Politics & Government

Appalachian groups sue after Trump rule change weakens oversight of KY coal mines

A coalition of Appalachian environmental legal firms are suing President Donald Trump’s administration over its effort to roll back federal oversight of surface mining regulators.

Appalachian Voices, the Citizens Coal Council and the Sierra Club are challenging revisions to the U.S. Department of the Interior’s Ten-Day Notice Rule — the latest in a series of moves by Trump to deregulate and revive the nation’s struggling coal industry.

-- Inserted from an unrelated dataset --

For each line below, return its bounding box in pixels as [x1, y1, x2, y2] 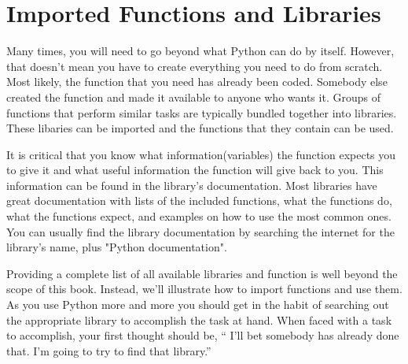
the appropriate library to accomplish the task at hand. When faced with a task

Critics of the rule challenging the Trump administration in federal court say it threatens to hobble a delicate balance between state and federal regulators at active coal mining sites, eliminating a check in the process that kept a watchful eye on state agencies tasked with maintaining federal rules.

Those policy revisions, made by the Office of Surface Mining Reclamation and Enforcement, took effect late last month and reinstate a reporting process for potential environmental violations.

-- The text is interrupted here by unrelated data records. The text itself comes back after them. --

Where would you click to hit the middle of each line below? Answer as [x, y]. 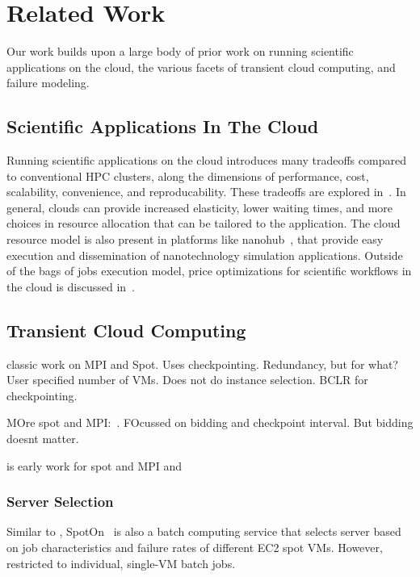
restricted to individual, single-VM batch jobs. [121, 563]
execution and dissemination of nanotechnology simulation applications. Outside [205, 255]
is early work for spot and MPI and [94, 465]
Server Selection [60, 502]
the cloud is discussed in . [71, 286]
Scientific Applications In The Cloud [163, 126]
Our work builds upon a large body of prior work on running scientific [180, 51]
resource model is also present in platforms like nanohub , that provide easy [195, 239]

Among the changes, the OSMRE was given permission to consult state regulators, which it oversees, before it formally puts those agencies on notice to correct problems at active coal mining operations. Residents and others requesting federal site inspections have to alert state regulators first, and a whole category of suspect violations caused by bad permitting on the part of a state agency no longer qualifies for the 10-day notice period at all.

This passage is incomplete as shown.